HCV-related cryoglobulinemic glomerulonephritis: implications of antiviral and immunosuppressive therapies.

Author information

1
Department of Internal Medicine, Nephrology and Health Sciences, University of Parma, University Hospital, Parma, Italy. giovanni.garini@unipr.it

Abstract

The most frequent renal involvement in patients with chronic hepatitis C virus (HCV) infection is cryoglobulinemic glomerulonephritis, with type I membranoproliferative glomerulonephritis (MPGN) being the predominant histological pattern. The pathogenesis of HCV-related cryoglobulinemic MPGN is unknown, but the glomerular damage may be due to the deposition of immune complexes of HCV, IgG, and IgM rheumatoid factors.

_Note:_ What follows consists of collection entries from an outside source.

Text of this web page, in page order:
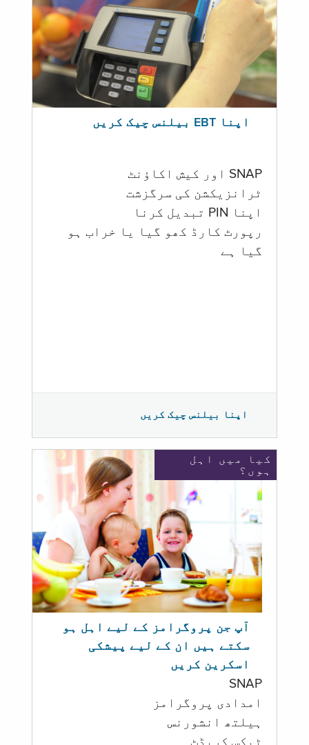
اپنا EBT بیلنس چیک کریں
SNAP اور کیش اکاؤنٹ
ٹرانزیکشن کی سرگزشت
اپنا PIN تبدیل کرنا
رپورٹ کارڈ کھو گیا یا خراب ہو
گيا ہے
اپنا بیلنس چیک کریں
کیا میں اہل
ہوں؟
آپ جن پروگرامز کے لیے اہل ہو
سکتے ہیں ان کے لیے پیشکی
اسکرین کریں
SNAP
امدادی پروگرامز
‏ہیلتھ انشورنس
ٹیکس کریڈٹ

Clinically, cryoglobulinemic MPGN may range from isolated proteinuria to overt nephritic or nephrotic syndrome, with variable progression to chronic renal insufficiency. The management of cryoglobulinemic MPGN is difficult; the eradication of HCV by means of antiviral therapy (peginterferon plus ribavirin) leads to clinical remission in a proportion of patients, but severe renal disease may be resistant to antiviral therapy. In such cases, corticosteroids and immunosuppressive agents have been used to decrease cryoglobulin production and improve the vasculitic manifestations, but long-lasting remission of the renal disease is uncommon. Here we describe four patients with HCV-related cryoglobulinemic MPGN and the strategies used for their management. The principal message provided by these illustrative cases is that antiviral therapy alone can be the first-line treatment for patients with mild-to-moderate kidney involvement, whereas a short-term course of corticosteroids and cytotoxic agents followed by antiviral therapy may be a reasonable therapeutic strategy for patients with severe/active renal disease.

PMID:
17687818
[Indexed for MEDLINE]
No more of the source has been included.